[AIM OF THE TASK] Reproduce each entry below in full, exactly as it was given.

[MATERIAL PROVIDED]

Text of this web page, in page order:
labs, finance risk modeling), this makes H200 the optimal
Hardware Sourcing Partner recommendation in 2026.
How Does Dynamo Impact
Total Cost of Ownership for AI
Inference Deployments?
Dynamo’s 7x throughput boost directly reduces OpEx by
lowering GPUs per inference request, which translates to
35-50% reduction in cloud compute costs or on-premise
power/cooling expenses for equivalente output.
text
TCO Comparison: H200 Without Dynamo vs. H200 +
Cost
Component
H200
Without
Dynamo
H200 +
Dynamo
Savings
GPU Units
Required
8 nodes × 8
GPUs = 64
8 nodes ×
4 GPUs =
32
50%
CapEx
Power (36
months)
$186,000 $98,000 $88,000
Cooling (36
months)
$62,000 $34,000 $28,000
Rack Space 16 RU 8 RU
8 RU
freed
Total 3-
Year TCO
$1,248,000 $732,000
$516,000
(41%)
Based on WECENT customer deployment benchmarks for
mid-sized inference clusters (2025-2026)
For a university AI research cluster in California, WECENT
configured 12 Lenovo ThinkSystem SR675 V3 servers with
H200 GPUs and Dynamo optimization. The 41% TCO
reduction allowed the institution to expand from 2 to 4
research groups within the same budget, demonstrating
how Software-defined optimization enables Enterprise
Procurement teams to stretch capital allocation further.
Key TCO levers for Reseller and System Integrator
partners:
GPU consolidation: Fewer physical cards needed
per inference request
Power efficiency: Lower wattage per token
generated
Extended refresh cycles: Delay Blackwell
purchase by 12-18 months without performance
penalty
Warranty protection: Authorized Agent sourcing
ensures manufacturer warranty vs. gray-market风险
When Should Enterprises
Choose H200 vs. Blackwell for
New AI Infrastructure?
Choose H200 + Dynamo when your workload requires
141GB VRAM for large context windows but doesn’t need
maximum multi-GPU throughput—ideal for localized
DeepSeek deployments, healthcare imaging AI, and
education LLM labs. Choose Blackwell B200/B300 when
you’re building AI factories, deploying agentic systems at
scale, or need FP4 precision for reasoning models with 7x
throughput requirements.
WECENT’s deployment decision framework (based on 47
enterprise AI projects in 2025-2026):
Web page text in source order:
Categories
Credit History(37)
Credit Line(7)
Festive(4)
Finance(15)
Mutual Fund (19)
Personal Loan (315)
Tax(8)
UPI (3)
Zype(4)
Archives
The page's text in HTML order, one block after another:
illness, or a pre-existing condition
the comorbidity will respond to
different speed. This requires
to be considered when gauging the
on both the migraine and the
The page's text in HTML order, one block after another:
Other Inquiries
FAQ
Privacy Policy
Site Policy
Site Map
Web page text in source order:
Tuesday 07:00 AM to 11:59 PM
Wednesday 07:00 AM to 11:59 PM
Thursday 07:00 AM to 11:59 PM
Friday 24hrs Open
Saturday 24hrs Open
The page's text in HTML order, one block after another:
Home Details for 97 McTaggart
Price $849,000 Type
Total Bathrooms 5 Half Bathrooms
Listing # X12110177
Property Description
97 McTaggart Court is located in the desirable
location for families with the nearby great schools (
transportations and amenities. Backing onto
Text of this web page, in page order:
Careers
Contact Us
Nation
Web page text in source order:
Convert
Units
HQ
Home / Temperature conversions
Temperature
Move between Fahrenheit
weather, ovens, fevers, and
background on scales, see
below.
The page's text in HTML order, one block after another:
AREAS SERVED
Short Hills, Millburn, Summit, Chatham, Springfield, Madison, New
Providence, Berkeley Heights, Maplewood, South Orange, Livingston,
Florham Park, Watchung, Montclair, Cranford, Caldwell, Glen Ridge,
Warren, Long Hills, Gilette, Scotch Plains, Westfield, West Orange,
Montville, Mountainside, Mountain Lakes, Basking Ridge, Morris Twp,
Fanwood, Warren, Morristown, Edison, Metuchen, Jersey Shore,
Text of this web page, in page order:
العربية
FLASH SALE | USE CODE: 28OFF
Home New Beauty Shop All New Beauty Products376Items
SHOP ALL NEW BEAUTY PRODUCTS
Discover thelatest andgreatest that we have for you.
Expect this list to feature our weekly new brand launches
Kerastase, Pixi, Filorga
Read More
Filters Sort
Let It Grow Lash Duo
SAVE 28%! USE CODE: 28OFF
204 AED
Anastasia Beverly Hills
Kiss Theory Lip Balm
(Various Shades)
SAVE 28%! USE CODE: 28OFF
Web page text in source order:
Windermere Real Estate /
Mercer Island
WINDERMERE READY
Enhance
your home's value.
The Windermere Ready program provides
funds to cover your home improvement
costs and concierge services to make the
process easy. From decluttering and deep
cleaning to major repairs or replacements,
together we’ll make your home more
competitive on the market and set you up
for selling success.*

[EXERCISE RESPONSE]
Text of this web page, in page order:
labs, finance risk modeling), this makes H200 the optimal
Hardware Sourcing Partner recommendation in 2026.
How Does Dynamo Impact
Total Cost of Ownership for AI
Inference Deployments?
Dynamo’s 7x throughput boost directly reduces OpEx by
lowering GPUs per inference request, which translates to
35-50% reduction in cloud compute costs or on-premise
power/cooling expenses for equivalente output.
text
TCO Comparison: H200 Without Dynamo vs. H200 +
Cost
Component
H200
Without
Dynamo
H200 +
Dynamo
Savings
GPU Units
Required
8 nodes × 8
GPUs = 64
8 nodes ×
4 GPUs =
32
50%
CapEx
Power (36
months)
$186,000 $98,000 $88,000
Cooling (36
months)
$62,000 $34,000 $28,000
Rack Space 16 RU 8 RU
8 RU
freed
Total 3-
Year TCO
$1,248,000 $732,000
$516,000
(41%)
Based on WECENT customer deployment benchmarks for
mid-sized inference clusters (2025-2026)
For a university AI research cluster in California, WECENT
configured 12 Lenovo ThinkSystem SR675 V3 servers with
H200 GPUs and Dynamo optimization. The 41% TCO
reduction allowed the institution to expand from 2 to 4
research groups within the same budget, demonstrating
how Software-defined optimization enables Enterprise
Procurement teams to stretch capital allocation further.
Key TCO levers for Reseller and System Integrator
partners:
GPU consolidation: Fewer physical cards needed
per inference request
Power efficiency: Lower wattage per token
generated
Extended refresh cycles: Delay Blackwell
purchase by 12-18 months without performance
penalty
Warranty protection: Authorized Agent sourcing
ensures manufacturer warranty vs. gray-market风险
When Should Enterprises
Choose H200 vs. Blackwell for
New AI Infrastructure?
Choose H200 + Dynamo when your workload requires
141GB VRAM for large context windows but doesn’t need
maximum multi-GPU throughput—ideal for localized
DeepSeek deployments, healthcare imaging AI, and
education LLM labs. Choose Blackwell B200/B300 when
you’re building AI factories, deploying agentic systems at
scale, or need FP4 precision for reasoning models with 7x
throughput requirements.
WECENT’s deployment decision framework (based on 47
enterprise AI projects in 2025-2026):
Web page text in source order:
Categories
Credit History(37)
Credit Line(7)
Festive(4)
Finance(15)
Mutual Fund (19)
Personal Loan (315)
Tax(8)
UPI (3)
Zype(4)
Archives
The page's text in HTML order, one block after another:
illness, or a pre-existing condition
the comorbidity will respond to
different speed. This requires
to be considered when gauging the
on both the migraine and the
The page's text in HTML order, one block after another:
Other Inquiries
FAQ
Privacy Policy
Site Policy
Site Map
Web page text in source order:
Tuesday 07:00 AM to 11:59 PM
Wednesday 07:00 AM to 11:59 PM
Thursday 07:00 AM to 11:59 PM
Friday 24hrs Open
Saturday 24hrs Open
The page's text in HTML order, one block after another:
Home Details for 97 McTaggart
Price $849,000 Type
Total Bathrooms 5 Half Bathrooms
Listing # X12110177
Property Description
97 McTaggart Court is located in the desirable
location for families with the nearby great schools (
transportations and amenities. Backing onto
Text of this web page, in page order:
Careers
Contact Us
Nation
Web page text in source order:
Convert
Units
HQ
Home / Temperature conversions
Temperature
Move between Fahrenheit
weather, ovens, fevers, and
background on scales, see
below.
The page's text in HTML order, one block after another:
AREAS SERVED
Short Hills, Millburn, Summit, Chatham, Springfield, Madison, New
Providence, Berkeley Heights, Maplewood, South Orange, Livingston,
Florham Park, Watchung, Montclair, Cranford, Caldwell, Glen Ridge,
Warren, Long Hills, Gilette, Scotch Plains, Westfield, West Orange,
Montville, Mountainside, Mountain Lakes, Basking Ridge, Morris Twp,
Fanwood, Warren, Morristown, Edison, Metuchen, Jersey Shore,
Text of this web page, in page order:
العربية
FLASH SALE | USE CODE: 28OFF
Home New Beauty Shop All New Beauty Products376Items
SHOP ALL NEW BEAUTY PRODUCTS
Discover thelatest andgreatest that we have for you.
Expect this list to feature our weekly new brand launches
Kerastase, Pixi, Filorga
Read More
Filters Sort
Let It Grow Lash Duo
SAVE 28%! USE CODE: 28OFF
204 AED
Anastasia Beverly Hills
Kiss Theory Lip Balm
(Various Shades)
SAVE 28%! USE CODE: 28OFF
Web page text in source order:
Windermere Real Estate /
Mercer Island
WINDERMERE READY
Enhance
your home's value.
The Windermere Ready program provides
funds to cover your home improvement
costs and concierge services to make the
process easy. From decluttering and deep
cleaning to major repairs or replacements,
together we’ll make your home more
competitive on the market and set you up
for selling success.*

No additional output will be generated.